> _ASSIGNED TASK_
Could you retype exactly the lines below between the one holding "information for InspectorResult [214, 216]" and the one holding "소문자라야한다 (160, 1573, 226, 1587)", inclusive, leaving out any pictures?

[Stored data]
== Segment start ==

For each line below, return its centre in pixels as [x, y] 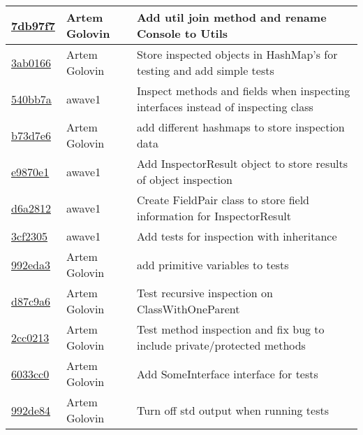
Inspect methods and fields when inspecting [243, 91]
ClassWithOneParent [188, 309]
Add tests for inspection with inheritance [237, 236]
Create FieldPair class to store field [223, 200]
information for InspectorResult [214, 216]
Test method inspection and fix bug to [230, 329]
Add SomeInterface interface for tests [227, 373]
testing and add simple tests [205, 70]
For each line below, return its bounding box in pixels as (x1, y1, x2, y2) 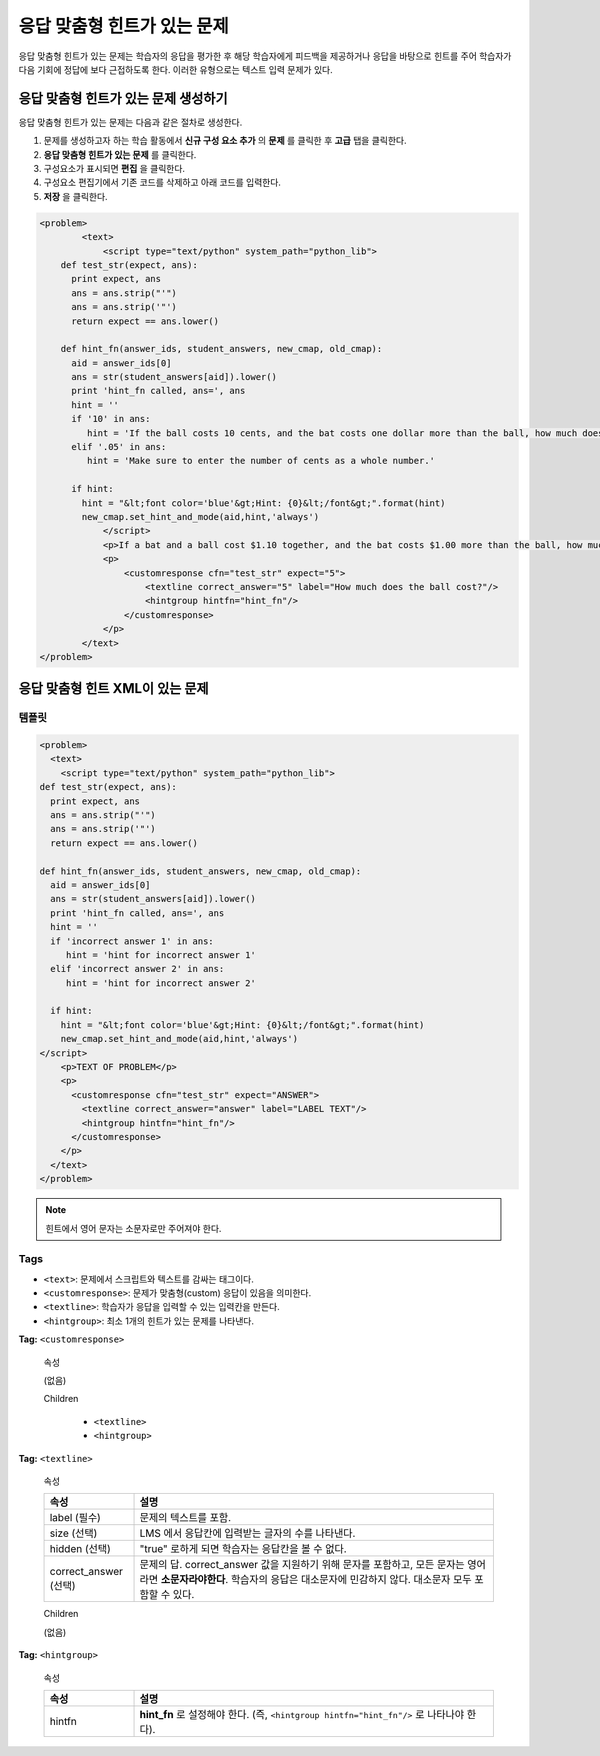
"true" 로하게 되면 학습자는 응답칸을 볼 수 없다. (139, 1542, 347, 1556)
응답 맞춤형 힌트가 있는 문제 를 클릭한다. (43, 148, 197, 160)
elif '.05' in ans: (71, 441, 167, 453)
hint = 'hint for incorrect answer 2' (65, 977, 257, 989)
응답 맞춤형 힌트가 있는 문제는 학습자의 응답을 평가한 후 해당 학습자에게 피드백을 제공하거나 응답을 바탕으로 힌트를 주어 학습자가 (18, 50, 512, 62)
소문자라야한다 (160, 1573, 226, 1587)
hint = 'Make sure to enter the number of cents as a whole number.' (86, 455, 435, 467)
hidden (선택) (49, 1542, 112, 1556)
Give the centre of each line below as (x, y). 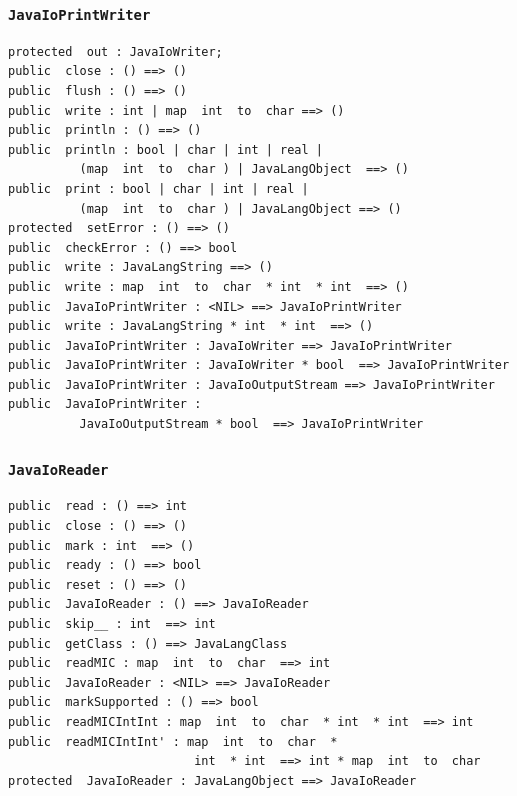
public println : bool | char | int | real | (165, 149)
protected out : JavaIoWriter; (115, 51)
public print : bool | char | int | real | (158, 188)
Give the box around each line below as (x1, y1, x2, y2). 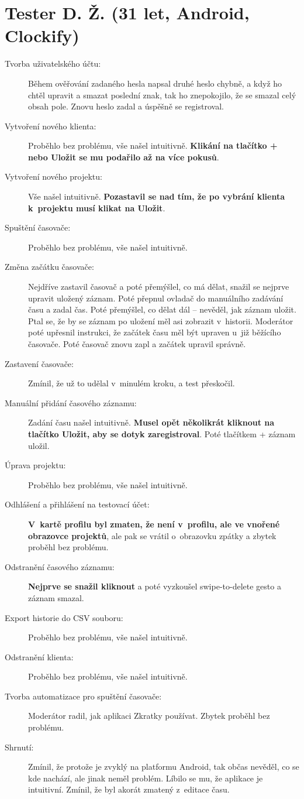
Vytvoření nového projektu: (5, 170, 102, 183)
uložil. (28, 439, 50, 451)
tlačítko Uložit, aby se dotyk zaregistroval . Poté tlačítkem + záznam (28, 427, 296, 440)
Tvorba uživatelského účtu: (5, 57, 101, 70)
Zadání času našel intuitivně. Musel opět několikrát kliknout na (28, 416, 275, 428)
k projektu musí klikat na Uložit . (28, 201, 165, 214)
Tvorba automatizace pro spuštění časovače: (5, 690, 162, 702)
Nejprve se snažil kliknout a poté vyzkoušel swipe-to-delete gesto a (28, 580, 281, 592)
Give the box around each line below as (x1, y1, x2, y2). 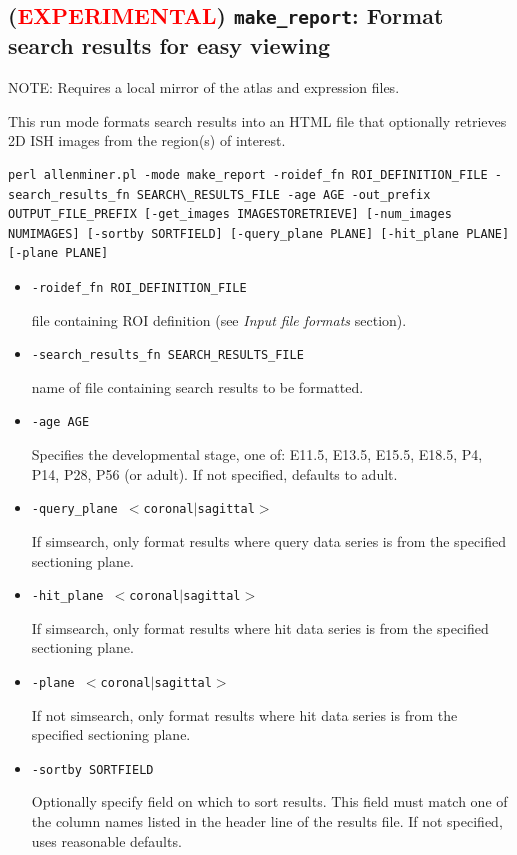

== Segment end ==

> _FINISHED TASK_
information for InspectorResult [214, 216]
Test method inspection and fix bug to [230, 329]
Add SomeInterface interface for tests [227, 373]
testing and add simple tests [205, 70]
For each line below, return its bounding box in pixels as (x1, y1, x2, y2) 
"true" 로하게 되면 학습자는 응답칸을 볼 수 없다. (139, 1542, 347, 1556)
응답 맞춤형 힌트가 있는 문제 를 클릭한다. (43, 148, 197, 160)
elif '.05' in ans: (71, 441, 167, 453)
hint = 'hint for incorrect answer 2' (65, 977, 257, 989)
응답 맞춤형 힌트가 있는 문제는 학습자의 응답을 평가한 후 해당 학습자에게 피드백을 제공하거나 응답을 바탕으로 힌트를 주어 학습자가 (18, 50, 512, 62)
소문자라야한다 (160, 1573, 226, 1587)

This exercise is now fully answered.